L’efficienza quantistica esterna

Tocca fare una precisazione. L’efficienza quantistica esterna non va confusa con l’efficienza di conversione, il dato più celebre quando si parla di prestazioni solari. L’EQE rappresenta il rapporto tra il numero di elettroni che danno luogo a una corrente in un circuito esterno e il numero di fotoni incidenti ad una precisa lunghezza d’onda

Nelle celle solari tradizionali, l’EQE massimo è del 100%, tuttavia negli ultimi anni alcuni materiali e configurazioni avanzate hanno dimostrato la capacità di generare e raccogliere più di un elettrone da ogni fotone ad alta energia incidente, per un efficienza quantistica esterna superiore al 100%. Il risultato di Kastua e Ekuma, però, rappresenta un unicum nel settore.

Celle solari a banda intermedia

Per il loro lavoro due fisici sono partiti da un campo particolare della ricerca fotovoltaica. Parliamo delle celle solari a banda intermedia (IBSC – Intermediate Band Solar Cells), una tecnologia emergente che ha il potenziale per rivoluzionare la produzione di energia pulita. In questi sistemi la radiazione solare può eccitare i portatori dalla banda di valenza a quella di conduzione, oltre che direttamente, anche in maniera graduale. Come?  “Passando” per l’appunto attraverso stati di una banda intermedia, livelli energetici specifici posizionati all’interno della struttura elettronica di un materiale creato ad hoc. “Ciò consente a un singolo fotone di provocare generazioni multiple di eccitoni attraverso un processo di assorbimento in due fasi“, scrivono i due ricercatori sulla rivista Science Advances.

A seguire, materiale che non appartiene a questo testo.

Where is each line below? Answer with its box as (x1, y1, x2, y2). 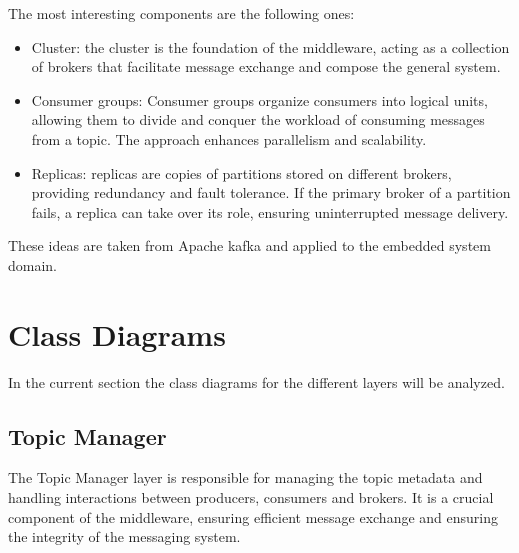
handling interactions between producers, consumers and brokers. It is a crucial (8, 487, 494, 508)
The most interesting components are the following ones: (8, 3, 355, 23)
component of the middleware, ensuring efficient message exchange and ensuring (8, 506, 498, 527)
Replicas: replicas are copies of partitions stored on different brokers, (31, 162, 452, 183)
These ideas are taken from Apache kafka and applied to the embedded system (8, 235, 491, 256)
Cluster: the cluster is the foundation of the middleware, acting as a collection (31, 36, 510, 57)
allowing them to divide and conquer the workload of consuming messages (31, 109, 485, 130)
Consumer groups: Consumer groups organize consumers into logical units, (31, 89, 488, 110)
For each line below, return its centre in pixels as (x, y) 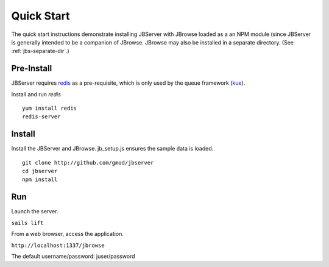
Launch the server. (35, 212)
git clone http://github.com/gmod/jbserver (88, 162)
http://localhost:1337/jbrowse (58, 245)
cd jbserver (40, 171)
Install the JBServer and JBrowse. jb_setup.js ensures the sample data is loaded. (112, 149)
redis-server (41, 117)
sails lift (27, 223)
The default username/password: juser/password (73, 256)
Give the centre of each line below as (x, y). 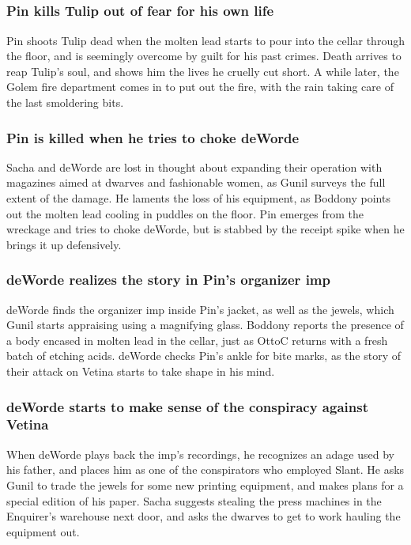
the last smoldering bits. (65, 102)
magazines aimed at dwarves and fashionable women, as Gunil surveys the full (196, 182)
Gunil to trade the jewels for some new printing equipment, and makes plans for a (205, 484)
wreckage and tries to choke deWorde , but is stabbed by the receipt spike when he (205, 229)
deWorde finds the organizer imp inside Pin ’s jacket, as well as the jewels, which (200, 309)
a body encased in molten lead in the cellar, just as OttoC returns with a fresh (197, 340)
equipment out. (43, 531)
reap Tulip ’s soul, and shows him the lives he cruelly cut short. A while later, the (203, 71)
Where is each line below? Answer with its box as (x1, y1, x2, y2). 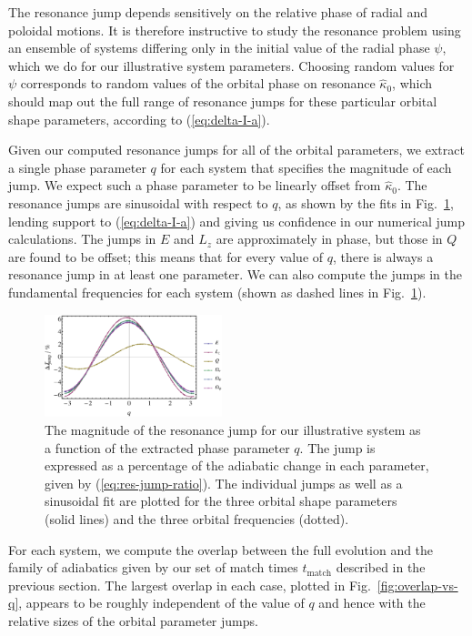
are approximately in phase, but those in (216, 229, 443, 248)
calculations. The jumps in (8, 229, 156, 248)
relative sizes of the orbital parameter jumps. (8, 611, 258, 630)
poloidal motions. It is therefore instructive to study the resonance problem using (8, 20, 461, 39)
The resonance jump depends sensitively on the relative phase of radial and (8, 3, 427, 21)
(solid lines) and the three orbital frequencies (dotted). (45, 510, 349, 528)
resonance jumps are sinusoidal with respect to (8, 193, 268, 212)
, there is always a (332, 247, 434, 266)
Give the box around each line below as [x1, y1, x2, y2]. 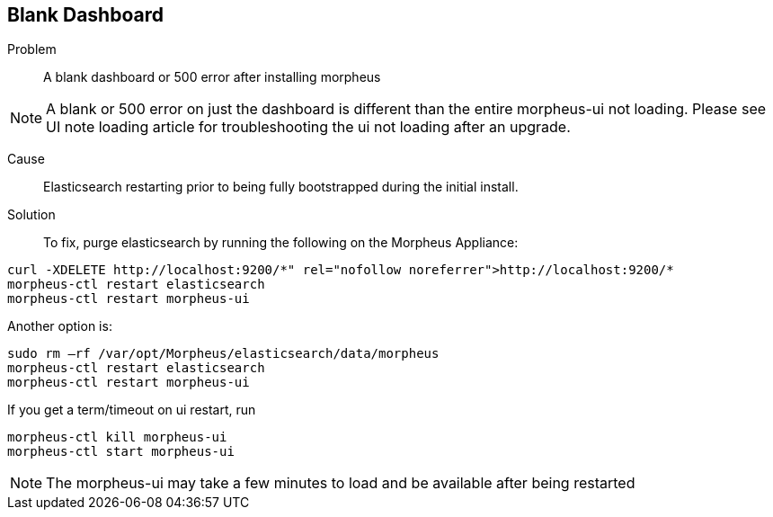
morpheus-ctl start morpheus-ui [7, 444, 235, 459]
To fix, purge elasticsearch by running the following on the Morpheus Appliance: [43, 235, 519, 251]
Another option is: [7, 318, 112, 334]
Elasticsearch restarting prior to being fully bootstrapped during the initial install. [43, 179, 519, 195]
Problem [7, 41, 57, 58]
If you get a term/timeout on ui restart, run [7, 402, 256, 418]
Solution [7, 207, 56, 223]
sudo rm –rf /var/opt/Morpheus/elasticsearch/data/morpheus [7, 346, 440, 361]
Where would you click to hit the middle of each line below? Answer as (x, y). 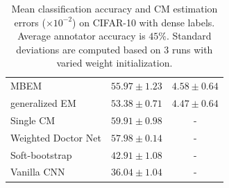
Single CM (33, 120)
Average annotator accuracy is (82, 36)
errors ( (30, 22)
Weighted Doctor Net (56, 137)
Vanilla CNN (38, 172)
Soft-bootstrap (41, 154)
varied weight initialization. (114, 63)
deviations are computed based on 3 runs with (114, 49)
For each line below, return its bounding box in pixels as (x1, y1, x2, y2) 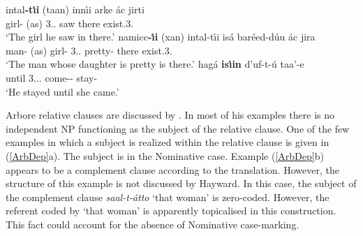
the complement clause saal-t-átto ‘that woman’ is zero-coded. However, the (6, 189, 329, 204)
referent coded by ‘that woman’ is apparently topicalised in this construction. (6, 203, 336, 218)
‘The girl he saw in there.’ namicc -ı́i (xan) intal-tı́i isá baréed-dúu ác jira (6, 29, 316, 44)
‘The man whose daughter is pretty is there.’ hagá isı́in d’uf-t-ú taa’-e (6, 57, 304, 71)
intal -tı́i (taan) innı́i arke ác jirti (6, 2, 145, 16)
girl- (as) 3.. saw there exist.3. (6, 15, 134, 30)
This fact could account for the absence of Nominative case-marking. (6, 216, 299, 231)
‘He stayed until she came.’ (6, 84, 119, 98)
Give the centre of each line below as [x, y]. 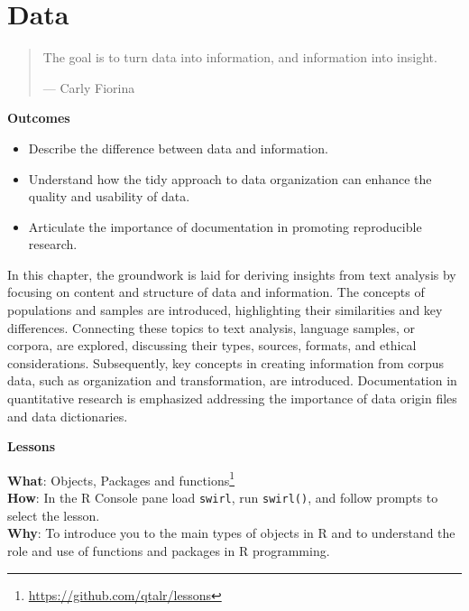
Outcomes [39, 118]
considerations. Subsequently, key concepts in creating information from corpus [226, 362]
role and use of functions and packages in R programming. [169, 550]
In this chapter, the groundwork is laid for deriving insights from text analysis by [232, 274]
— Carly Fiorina [89, 87]
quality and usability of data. [109, 196]
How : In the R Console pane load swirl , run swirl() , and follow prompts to [223, 498]
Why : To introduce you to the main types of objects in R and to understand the [231, 533]
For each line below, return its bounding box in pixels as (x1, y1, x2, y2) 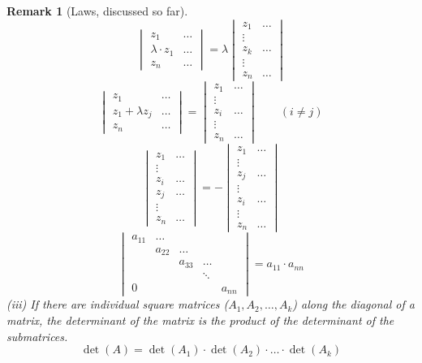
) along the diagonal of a (292, 296, 415, 313)
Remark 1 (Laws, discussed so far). (6, 2, 188, 19)
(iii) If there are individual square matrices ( (6, 296, 229, 313)
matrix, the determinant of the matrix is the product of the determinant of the (6, 311, 394, 328)
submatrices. (6, 327, 68, 344)
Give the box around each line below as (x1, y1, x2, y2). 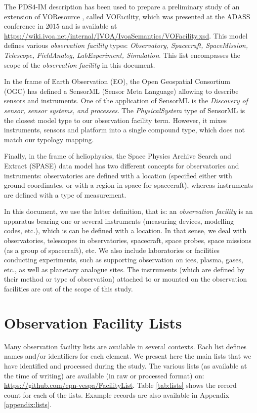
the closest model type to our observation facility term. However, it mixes (4, 115, 227, 125)
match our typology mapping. (4, 134, 94, 144)
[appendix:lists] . (4, 399, 51, 410)
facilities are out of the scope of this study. (4, 284, 133, 294)
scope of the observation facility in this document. (4, 59, 155, 70)
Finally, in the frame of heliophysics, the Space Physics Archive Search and (4, 151, 231, 161)
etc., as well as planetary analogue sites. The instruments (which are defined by (4, 264, 245, 274)
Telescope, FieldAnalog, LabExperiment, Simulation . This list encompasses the (4, 49, 241, 60)
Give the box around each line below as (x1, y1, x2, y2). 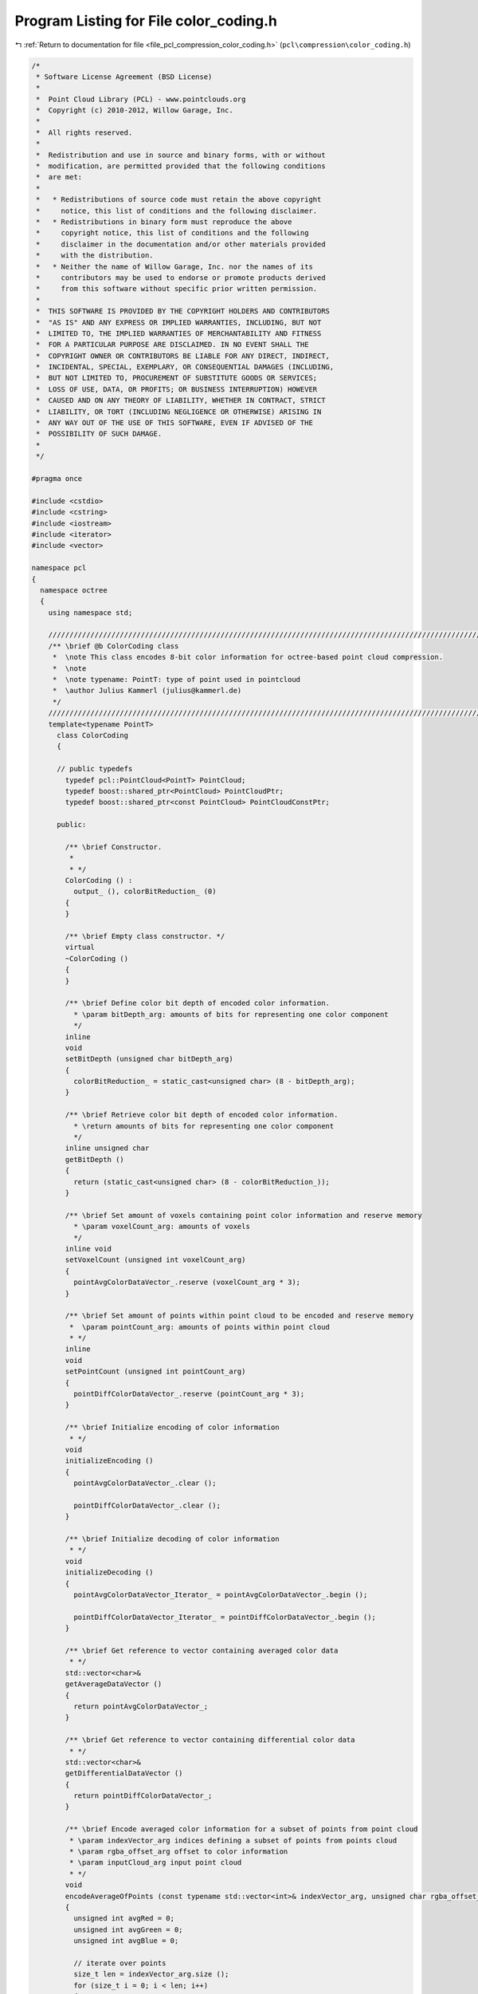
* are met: (36, 172, 83, 182)
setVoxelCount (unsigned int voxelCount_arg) (65, 1255, 246, 1264)
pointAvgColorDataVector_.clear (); (72, 1479, 217, 1488)
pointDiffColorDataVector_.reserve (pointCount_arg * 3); (72, 1389, 305, 1399)
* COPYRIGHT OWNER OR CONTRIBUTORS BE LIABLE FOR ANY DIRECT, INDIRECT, (36, 351, 331, 361)
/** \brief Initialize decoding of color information (65, 1535, 280, 1543)
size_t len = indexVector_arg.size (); (72, 1970, 229, 1979)
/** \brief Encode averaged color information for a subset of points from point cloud (65, 1825, 418, 1834)
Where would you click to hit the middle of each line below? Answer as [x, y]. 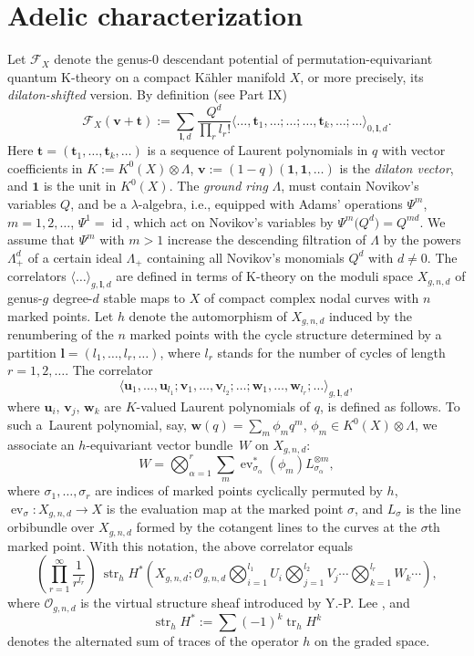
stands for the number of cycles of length [331, 352]
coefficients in [45, 167]
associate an [41, 444]
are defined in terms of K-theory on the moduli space [264, 276]
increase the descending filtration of [267, 239]
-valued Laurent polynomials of [223, 406]
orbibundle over [51, 527]
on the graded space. [372, 641]
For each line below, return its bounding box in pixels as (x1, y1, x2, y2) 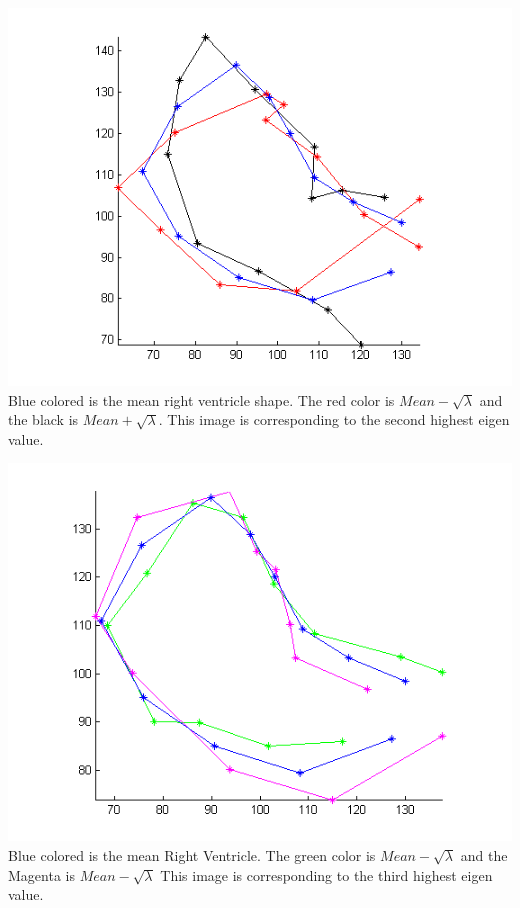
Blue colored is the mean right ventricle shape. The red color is (8, 389, 395, 410)
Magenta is (8, 864, 75, 885)
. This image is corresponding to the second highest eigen (158, 409, 510, 430)
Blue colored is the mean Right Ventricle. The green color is (8, 844, 376, 865)
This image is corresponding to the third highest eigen (160, 864, 493, 885)
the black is (8, 409, 79, 430)
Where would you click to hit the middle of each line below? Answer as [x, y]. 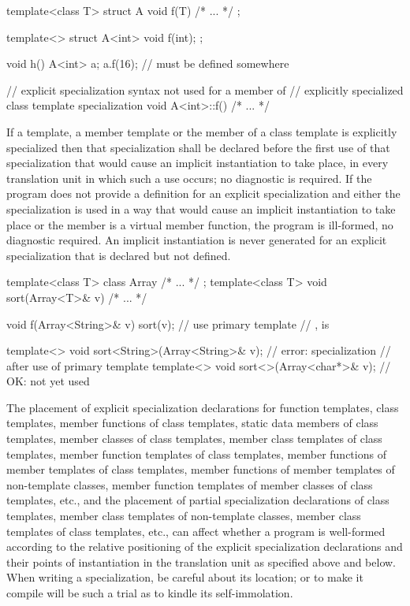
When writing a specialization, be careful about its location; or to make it [185, 577]
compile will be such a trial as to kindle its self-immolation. [150, 593]
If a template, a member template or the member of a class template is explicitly [202, 131]
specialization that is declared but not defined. [119, 255]
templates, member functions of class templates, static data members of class [192, 423]
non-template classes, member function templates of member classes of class [190, 484]
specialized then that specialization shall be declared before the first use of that [198, 147]
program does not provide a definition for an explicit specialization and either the [203, 193]
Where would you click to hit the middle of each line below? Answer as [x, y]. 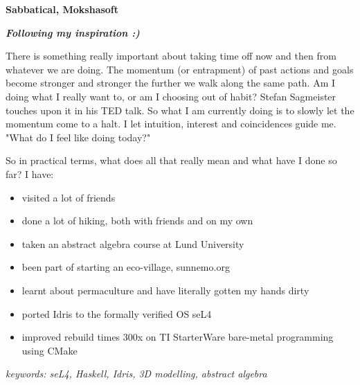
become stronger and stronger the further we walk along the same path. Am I [171, 83]
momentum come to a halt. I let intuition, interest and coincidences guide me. [171, 124]
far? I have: [30, 173]
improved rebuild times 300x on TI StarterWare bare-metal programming [178, 337]
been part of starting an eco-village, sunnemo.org [126, 267]
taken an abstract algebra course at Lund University [133, 243]
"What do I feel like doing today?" [78, 137]
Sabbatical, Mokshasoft [62, 9]
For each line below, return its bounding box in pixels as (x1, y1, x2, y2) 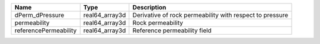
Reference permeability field (132, 26, 212, 35)
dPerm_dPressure (14, 11, 65, 19)
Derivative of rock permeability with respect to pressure (132, 11, 289, 19)
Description (132, 4, 167, 11)
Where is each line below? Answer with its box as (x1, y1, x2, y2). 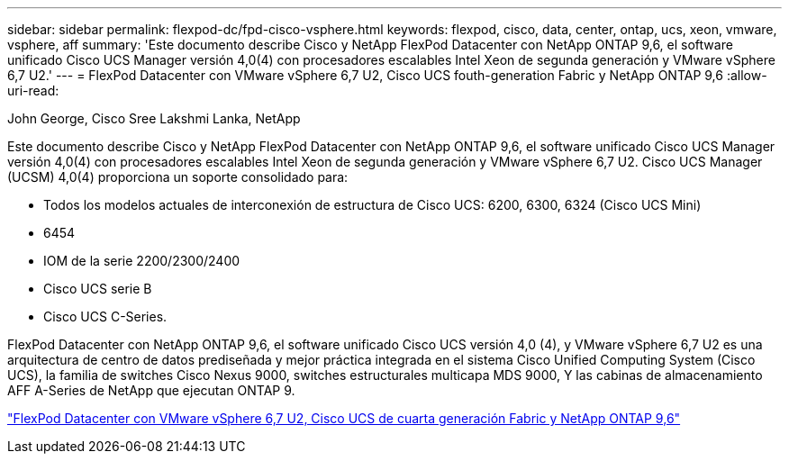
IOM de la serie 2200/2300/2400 (43, 253, 240, 268)
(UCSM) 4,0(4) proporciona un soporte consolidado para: (7, 169, 349, 185)
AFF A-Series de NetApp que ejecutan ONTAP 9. (7, 383, 295, 398)
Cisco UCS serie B (43, 281, 152, 296)
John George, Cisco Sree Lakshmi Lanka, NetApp (7, 111, 301, 126)
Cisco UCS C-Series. (43, 309, 168, 324)
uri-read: (7, 83, 59, 98)
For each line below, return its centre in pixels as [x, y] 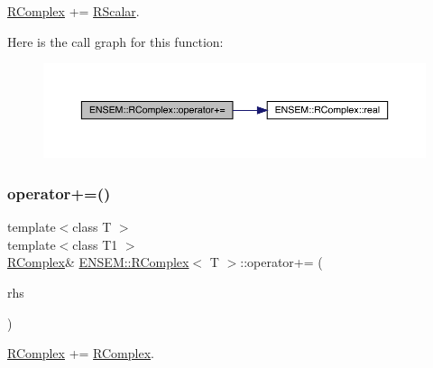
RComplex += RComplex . [81, 353]
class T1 [95, 244]
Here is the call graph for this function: [115, 41]
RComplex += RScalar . [74, 11]
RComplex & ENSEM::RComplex [98, 262]

Nel nuovo materiale quantistico creato dagli scienziati della Lehigh University questi stati hanno livelli di energia all’interno dei gap di sottobanda ideali. Una volta testato all’interno di una cella fotovoltaica prototipale il materiale ha mostrato di poter migliorare l’assorbimento e la generazione di portatori nella gamma dello spettro dal vicino infrarosso alla luce visibile. 

La rivoluzione dei materiali quantistici

Il duo ha sviluppato il nuovo materiale sfruttando i “gap di van der Waals”, spazi atomicamente piccoli tra materiali bidimensionali stratificati. Questi spazi possono confinare molecole o ioni e gli scienziati dei materiali li usano comunemente per inserire, o “intercalare”, altri elementi per ottimizzare le proprietà dei materiali. Per la precisione hanno inserito atomi di rame tra strati di seleniuro di germanio e solfuro di stagno. “Rappresenta un candidato promettente per lo sviluppo di celle solari ad alta efficienza di prossima generazione – ha sottolineato Ekuma – che svolgeranno un ruolo cruciale nell’affrontare il fabbisogno energetico globale“.